Future security plans
Requests utilizing the proxy will be seen as coming from the following IP addresses:
| Environment | Addresses |
|---|---|
| Staging | 35.198.64.228 |
| 35.242.242.80 | |
| 35.234.117.175 | |
| Production | 34.89.173.3 |
| 35.246.249.205 | |
| 34.89.137.140 |
In some cases it may be inevitable to run some workloads on machines with static outgoing IPs. An example of this is if the protocol cannot use proxies and an external partner demands static addresses for whitelisting reasons. Please always consult the administrators if you need to run your workload with static outgoing IPs, as static addresses, by definition, are finite resources and capacity planning may be needed.

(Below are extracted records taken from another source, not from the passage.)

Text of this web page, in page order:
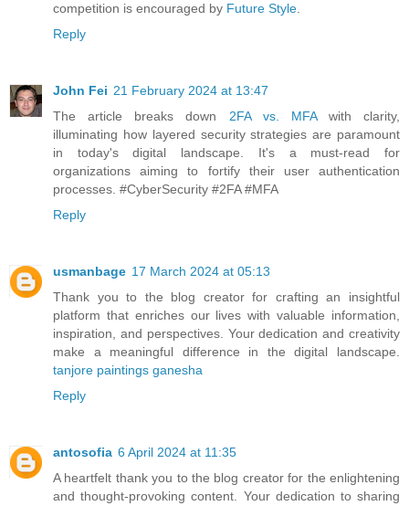
competition is encouraged by Future Style.
Reply
John Fei 21 February 2024 at 13:47
The article breaks down 2FA vs. MFAwith clarity,
illuminating how layered security strategies are paramount
in today's digital landscape. It's a must-read for
organizations aiming to fortify their user authentication
processes. #CyberSecurity #2FA #MFA
Reply
usmanbage 17 March 2024 at 05:13
Thank you to the blog creator for crafting an insightful
platform that enriches our lives with valuable information,
inspiration, and perspectives. Your dedication and creativity
make a meaningful difference in the digital landscape.
tanjore paintings ganesha
Reply
antosofia 6 April 2024 at 11:35
A heartfelt thank you to the blog creator for the enlightening
and thought-provoking content. Your dedication to sharing
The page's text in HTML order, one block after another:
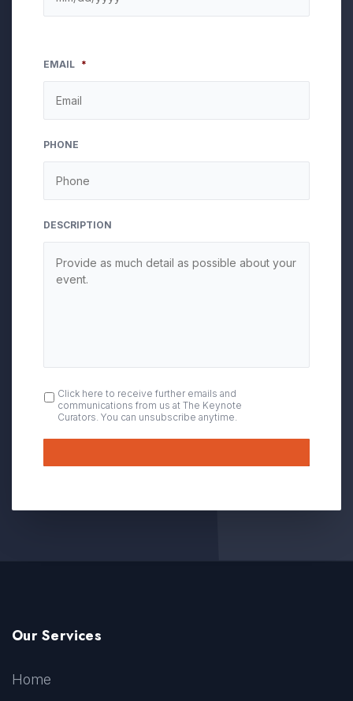
EMAIL *
PHONE
DESCRIPTION
OPT
IN
Click here to receive further emails and
communications from us at The Keynote
Curators. You can unsubscribe anytime.
Our Services
Home
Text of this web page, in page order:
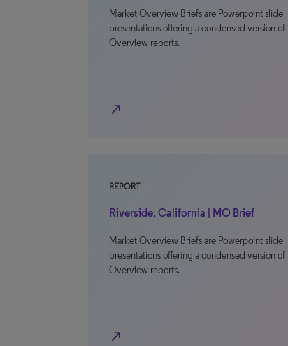
Market Overview Briefs are Powerpoint slide
presentations offering a condensed version
Overview reports.
north_east
REPORT
Riverside, California | MO Brief
Market Overview Briefs are Powerpoint slide
presentations offering a condensed version
Overview reports.
north_east
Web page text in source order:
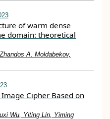
of warm dense
domain: theoretical
A. Moldabekov,
Cipher Based on
Wu, Yiting Lin, Yiming
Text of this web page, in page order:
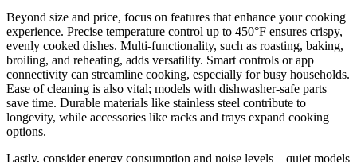
Beyond size and price, focus on features that enhance your cooking
experience. Precise temperature control up to 450°F ensures crispy,
evenly cooked dishes. Multi-functionality, such as roasting, baking,
broiling, and reheating, adds versatility. Smart controls or app
connectivity can streamline cooking, especially for busy households.
Ease of cleaning is also vital; models with dishwasher-safe parts
save time. Durable materials like stainless steel contribute to
longevity, while accessories like racks and trays expand cooking
options.
Lastly, consider energy consumption and noise levels—quiet models
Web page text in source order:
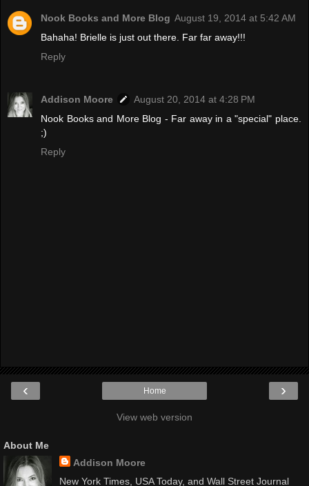
Nook Books and More Blog August 19, 2014 at 5:42 AM
Bahaha! Brielle is just out there. Far far away!!!
Reply
Addison Moore
August 20, 2014 at 4:28 PM
Nook Books and More Blog - Far away in a "special" place.
;)
Reply
‹ ›
Home
View web version
About Me
Addison Moore
New York Times, USA Today, and Wall Street Journal
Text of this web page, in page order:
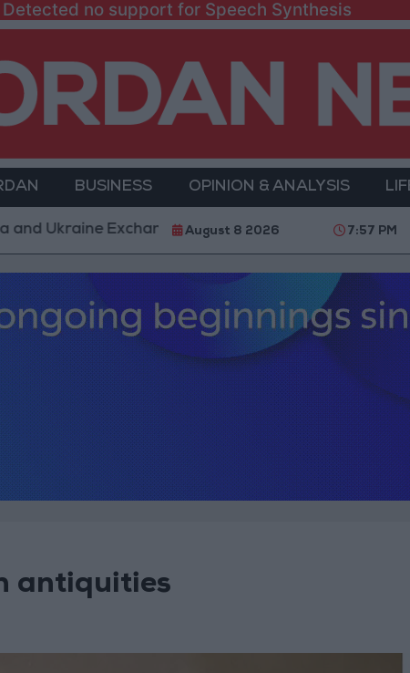
Detected no support for Speech Synthesis
BUSINESS OPINION & ANALYSIS
Exchange Strikes on Vital Targets Public
August 8 2026 7:57 PM
antiquities
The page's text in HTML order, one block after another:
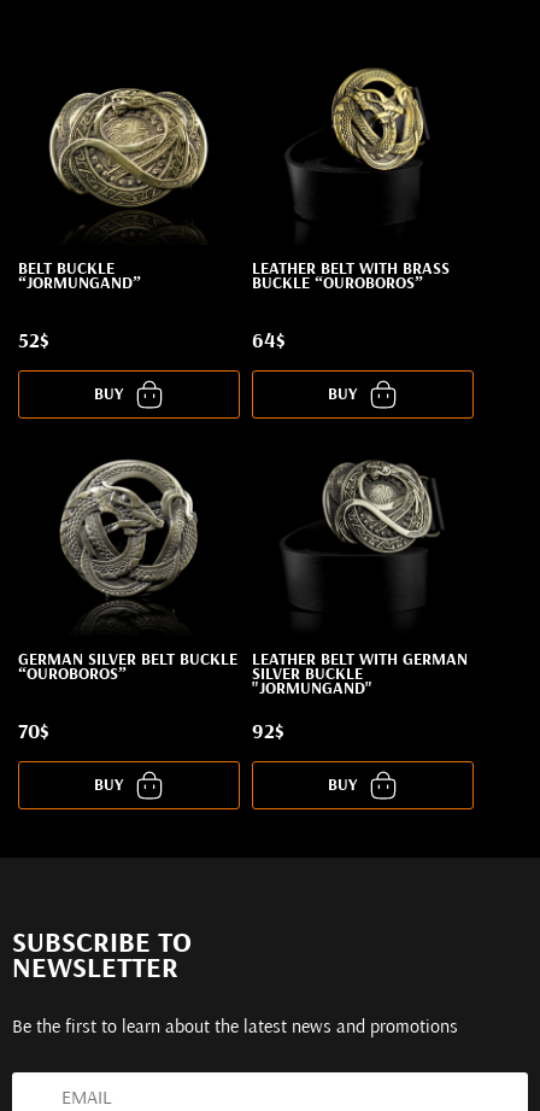
BELT BUCKLE
“JORMUNGAND”
52$
BUY
LEATHER BELT WITH BRASS
BUCKLE “OUROBOROS”
64$
BUY
GERMAN SILVER BELT BUCKLE
“OUROBOROS”
70$
BUY
LEATHER BELT WITH GERMAN
SILVER BUCKLE
"JORMUNGAND"
92$
BUY
SUBSCRIBE TO
NEWSLETTER
Be the first to learn about the latest news and promotions
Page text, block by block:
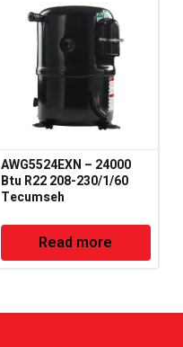
AWG5524EXN – 24000
Btu R22 208-230/1/60
Tecumseh
Read more
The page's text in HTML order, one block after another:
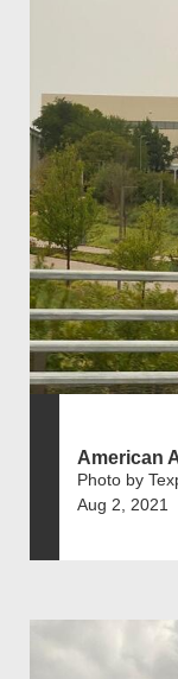
American
Photo by
Aug 2, 2021
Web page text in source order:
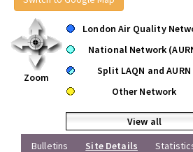
Zoom
London Air Quality
National Network
Split LAQN and AURN
Other Network
View all
Bulletins
Site Details
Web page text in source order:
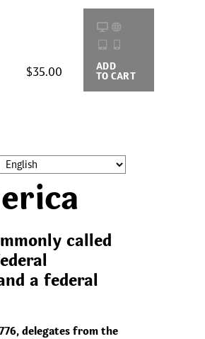
$35.00 ADD
TO CART
called
a federal
delegates from the
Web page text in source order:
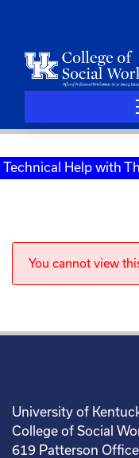
Technical Help with
You cannot view
University of
College of Social
619 Patterson
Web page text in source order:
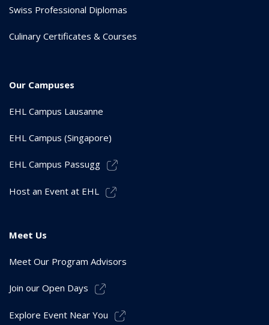
Swiss Professional Diplomas
Culinary Certificates & Courses
Our Campuses
EHL Campus Lausanne
EHL Campus (Singapore)
EHL Campus Passugg
Host an Event at EHL
Meet Us
Meet Our Program Advisors
Join our Open Days
Explore Event Near You
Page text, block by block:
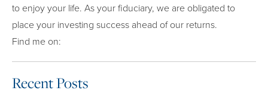
to enjoy your life. As your fiduciary, we are obligated to
place your investing success ahead of our returns.
Find me on:
Recent Posts
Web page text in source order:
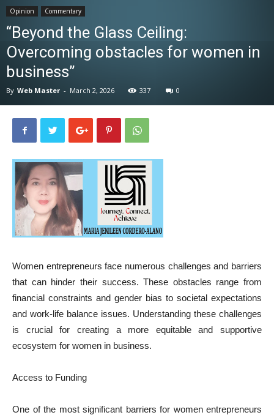
Opinion Commentary
“Beyond the Glass Ceiling:
Overcoming obstacles for women in
business”
By Web Master - March 2, 2026 337 0
Women entrepreneurs face numerous challenges and barriers
that can hinder their success. These obstacles range from
financial constraints and gender bias to societal expectations
and work-life balance issues. Understanding these challenges
is crucial for creating a more equitable and supportive
ecosystem for women in business.
Access to Funding
One of the most significant barriers for women entrepreneurs
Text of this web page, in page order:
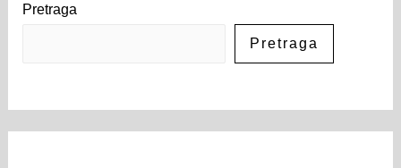
Pretraga
Pretraga
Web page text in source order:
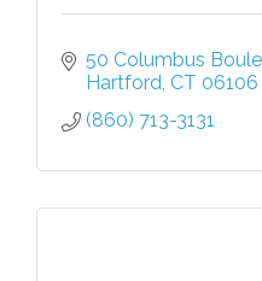
50 Columbus
Hartford CT 06106
(860) 713-3131
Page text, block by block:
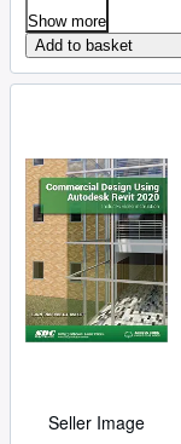
Show more
Add to basket
Seller Image
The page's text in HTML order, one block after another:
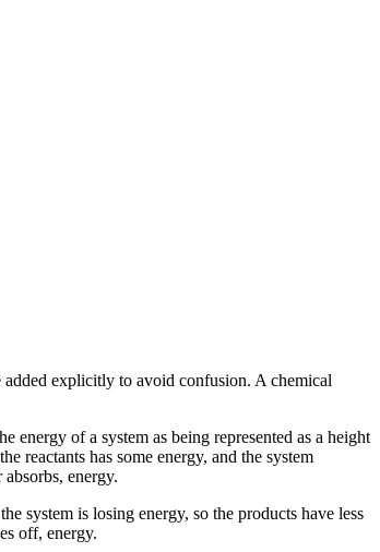
explicitly to avoid confusion. A chemical
energy of a system as being represented as a height
reactants has some energy, and the system
absorbs, energy.
system is losing energy, so the products have less
off, energy.

You need to patch the deployment, add a node selector for 2 special labels, as well as a toleration for a taint as seen below. The workloads will be visible on the same static addresses as the proxies:
| Environment | Addresses |
|---|---|
| Staging | 35.198.64.228 |
| 35.242.242.80 | |
| 35.234.117.175 | |
| Production | 34.89.173.3 |
| 35.246.249.205 | |
| 34.89.137.140 |
Example patch file:
apiVersion: apps/v1
kind: Deployment
metadata:
name: your-deployments-name
spec:
template:
spec:
nodeSelector:
role: whitelist
tolerations:
- key: "role"
operator: "Equal"
value: "whitelist"
effect: "NoSchedule"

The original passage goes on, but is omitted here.